#### Your goal
Your output should be the lines below from the one holding "For each line" through the one holding "potência. A aquisição", transcribed exactly, with no pictures.

#### Available records
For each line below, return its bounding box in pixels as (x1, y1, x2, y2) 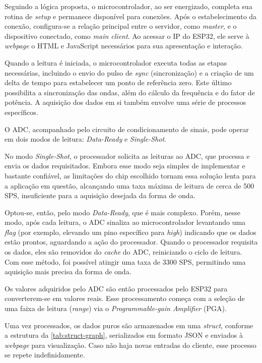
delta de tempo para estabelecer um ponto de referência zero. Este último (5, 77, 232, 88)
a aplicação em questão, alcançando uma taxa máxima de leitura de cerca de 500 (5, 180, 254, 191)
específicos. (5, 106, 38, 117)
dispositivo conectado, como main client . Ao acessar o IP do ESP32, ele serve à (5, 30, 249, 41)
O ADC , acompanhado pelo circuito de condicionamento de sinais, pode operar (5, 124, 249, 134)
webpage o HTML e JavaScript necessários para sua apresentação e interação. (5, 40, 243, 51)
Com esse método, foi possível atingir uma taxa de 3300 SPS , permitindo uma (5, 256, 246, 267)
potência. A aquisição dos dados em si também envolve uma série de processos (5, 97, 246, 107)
* * *
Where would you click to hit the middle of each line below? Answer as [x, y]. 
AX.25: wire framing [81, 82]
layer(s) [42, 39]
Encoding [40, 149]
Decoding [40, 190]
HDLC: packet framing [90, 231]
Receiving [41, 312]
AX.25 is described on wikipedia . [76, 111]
...
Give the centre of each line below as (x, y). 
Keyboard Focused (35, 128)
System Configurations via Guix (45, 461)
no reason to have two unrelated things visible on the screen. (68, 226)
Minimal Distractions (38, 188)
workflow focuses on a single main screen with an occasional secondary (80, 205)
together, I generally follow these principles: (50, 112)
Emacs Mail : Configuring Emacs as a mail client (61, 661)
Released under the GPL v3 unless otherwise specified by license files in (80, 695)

#### Written answer
For each line below, return its bounding box in pixels as (x1, y1, x2, y2) 
delta de tempo para estabelecer um ponto de referência zero. Este último (5, 77, 232, 88)
a aplicação em questão, alcançando uma taxa máxima de leitura de cerca de 500 (5, 180, 254, 191)
específicos. (5, 106, 38, 117)
dispositivo conectado, como main client . Ao acessar o IP do ESP32, ele serve à (5, 30, 249, 41)
O ADC , acompanhado pelo circuito de condicionamento de sinais, pode operar (5, 124, 249, 134)
webpage o HTML e JavaScript necessários para sua apresentação e interação. (5, 40, 243, 51)
Com esse método, foi possível atingir uma taxa de 3300 SPS , permitindo uma (5, 256, 246, 267)
potência. A aquisição dos dados em si também envolve uma série de processos (5, 97, 246, 107)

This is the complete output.